En dépit de cela, les ONG ont pu constater qu’Areva paie finalement moins au Niger après la renégociation de sa convention minière qu’avant, grâce à plusieurs tours de passe-passe. Areva avait obtenu l’alignement du prix d’enlèvement de l’uranium (c’est-à-dire le prix qu’Areva paye à sa filiale nigérienne, donc à elle-même) sur plusieurs prix du marché, dont les prix à court terme, historiquement plus bas que les autres. Or, les pratiques commerciales d’Areva relèvent en réalité du long terme. Areva déclare également une hausse des coûts de production très importante, qui pourrait dissimuler des transferts de bénéfices vers d’autres filiales (logistique, marketing, transport…). Au final, la rentabilité des sociétés minières nigériennes détenues par Areva a ainsi fortement baissé, entraînant à la fois une baisse des montants sur lesquels s’applique la redevance minière mais aussi une baisse du taux de cette redevance : Areva peut continuer à payer 5,5 % des bénéfices de sa filiale, c’est-à-dire le taux le plus bas, comme avant la renégociation de 2014…

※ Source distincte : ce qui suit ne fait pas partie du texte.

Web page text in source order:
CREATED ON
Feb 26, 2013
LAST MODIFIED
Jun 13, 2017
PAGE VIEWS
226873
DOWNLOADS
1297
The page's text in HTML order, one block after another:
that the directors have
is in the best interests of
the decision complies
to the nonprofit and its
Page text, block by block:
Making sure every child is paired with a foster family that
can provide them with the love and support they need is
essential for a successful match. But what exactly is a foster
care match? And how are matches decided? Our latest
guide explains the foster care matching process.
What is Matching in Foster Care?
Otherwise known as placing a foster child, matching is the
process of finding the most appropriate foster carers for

Les revenus que l’État du Niger tire de l’uranium ont ainsi chuté de 15 millions d’euros entre 2014 et 2015. A l’inverse, si l’uranium était payé à un prix conforme aux pratiques des autres producteurs, ce sont 30 millions d’euros supplémentaires qui auraient pu alimenter le budget nigérien. Le Niger qui produit 30 % de l’uranium d’Areva ne touche ainsi que 7 % des versements, tandis que le Kazakhstan qui en produit 26 % concentre les trois quarts des paiements d’Areva aux pays producteurs. Cherchez l’erreur !
Raphaël Granvaud

Transparent mais pas limpide

Deux directives européennes (comptable et transparence) de 2013, transposées en droit français fin 2014, obligent les entreprises pétrolières, gazières et minières enregistrées et/ou cotées dans l’UE à publier chaque année les paiements effectués au profit des États dans lesquels elles ont des activités extractives (impôts, redevances, etc.). En 2016, six entreprises françaises ont donc publié pour la première fois ces données, qu’ont analysées One, Oxfam France et Sherpa, en collaboration avec le Basic : Areva, EDF, Engie, Eramet, Maurel & Prom et Total.

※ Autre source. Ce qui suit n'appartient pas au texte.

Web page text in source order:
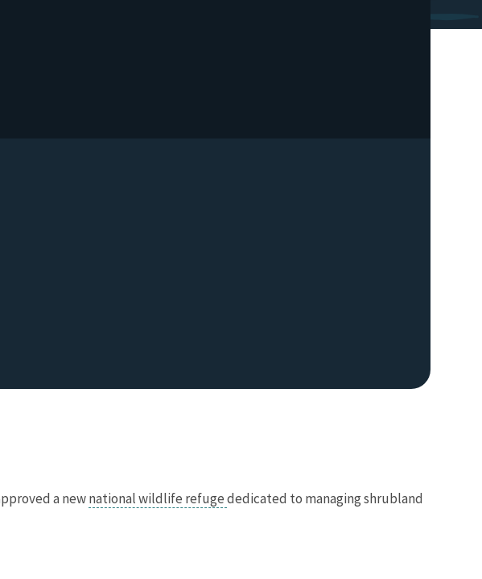
a newnational wildlife refugededicated to managing shrubland

Dans leur communiqué du 13 avril, les associations épinglent Areva, mais aussi Total, pour laquelle elles s’étonnent d’un «  écart de plus de 100 millions de dollars entre les revenus déclarés par l’Angola en 2015 et les revenus déclarés par les entreprises, qui opèrent avec Total le plus gros champ pétrolier du pays. [Les ONG] ont passé au crible les chiffres des déclarations et ont essayé de reconstruire le parcours du pétrole extrait par Total en Angola, de sa vente et des revenus générés… Sauf erreur de publication de l’une des parties, deux hypothèses sont possibles : la compagnie pétrolière angolaise aurait pu détourner une partie de ses revenus ou Total aurait appliqué un prix de vente du pétrole inférieur pour ses filiales, parvenant ainsi à réduire sa facture fiscale de 93 millions de dollars en 2015. Un manque à gagner considérable, dans un des pays les plus pauvre au monde ».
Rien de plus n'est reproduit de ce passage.